**YOUR OBJECTIVE:** The entries are to be given again in full. Every word must match.

**MATERIALS PROVIDED:**
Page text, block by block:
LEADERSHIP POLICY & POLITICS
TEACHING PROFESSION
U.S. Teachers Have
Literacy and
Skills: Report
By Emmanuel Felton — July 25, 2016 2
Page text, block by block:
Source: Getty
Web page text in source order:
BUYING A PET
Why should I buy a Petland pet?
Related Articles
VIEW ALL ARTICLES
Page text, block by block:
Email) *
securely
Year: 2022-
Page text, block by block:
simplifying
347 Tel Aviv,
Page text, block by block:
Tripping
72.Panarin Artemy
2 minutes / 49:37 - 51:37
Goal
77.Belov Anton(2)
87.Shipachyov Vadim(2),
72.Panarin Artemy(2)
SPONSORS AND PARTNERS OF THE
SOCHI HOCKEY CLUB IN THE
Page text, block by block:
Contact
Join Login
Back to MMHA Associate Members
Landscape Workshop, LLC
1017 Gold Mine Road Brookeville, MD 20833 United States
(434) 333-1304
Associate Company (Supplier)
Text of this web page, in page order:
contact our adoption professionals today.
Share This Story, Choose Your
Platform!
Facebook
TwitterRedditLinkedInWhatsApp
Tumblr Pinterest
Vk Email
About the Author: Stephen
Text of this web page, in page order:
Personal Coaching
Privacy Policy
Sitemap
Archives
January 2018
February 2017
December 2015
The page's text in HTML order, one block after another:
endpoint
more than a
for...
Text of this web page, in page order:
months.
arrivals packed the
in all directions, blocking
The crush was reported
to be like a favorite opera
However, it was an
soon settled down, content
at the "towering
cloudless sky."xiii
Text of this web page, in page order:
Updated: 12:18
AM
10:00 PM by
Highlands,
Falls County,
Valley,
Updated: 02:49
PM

**ANSWER:**
Page text, block by block:
LEADERSHIP POLICY & POLITICS
TEACHING PROFESSION
U.S. Teachers Have
Literacy and
Skills: Report
By Emmanuel Felton — July 25, 2016 2
Page text, block by block:
Source: Getty
Web page text in source order:
BUYING A PET
Why should I buy a Petland pet?
Related Articles
VIEW ALL ARTICLES
Page text, block by block:
Email) *
securely
Year: 2022-
Page text, block by block:
simplifying
347 Tel Aviv,
Page text, block by block:
Tripping
72.Panarin Artemy
2 minutes / 49:37 - 51:37
Goal
77.Belov Anton(2)
87.Shipachyov Vadim(2),
72.Panarin Artemy(2)
SPONSORS AND PARTNERS OF THE
SOCHI HOCKEY CLUB IN THE
Page text, block by block:
Contact
Join Login
Back to MMHA Associate Members
Landscape Workshop, LLC
1017 Gold Mine Road Brookeville, MD 20833 United States
(434) 333-1304
Associate Company (Supplier)
Text of this web page, in page order:
contact our adoption professionals today.
Share This Story, Choose Your
Platform!
Facebook
TwitterRedditLinkedInWhatsApp
Tumblr Pinterest
Vk Email
About the Author: Stephen
Text of this web page, in page order:
Personal Coaching
Privacy Policy
Sitemap
Archives
January 2018
February 2017
December 2015
The page's text in HTML order, one block after another:
endpoint
more than a
for...
Text of this web page, in page order:
months.
arrivals packed the
in all directions, blocking
The crush was reported
to be like a favorite opera
However, it was an
soon settled down, content
at the "towering
cloudless sky."xiii
Text of this web page, in page order:
Updated: 12:18
AM
10:00 PM by
Highlands,
Falls County,
Valley,
Updated: 02:49
PM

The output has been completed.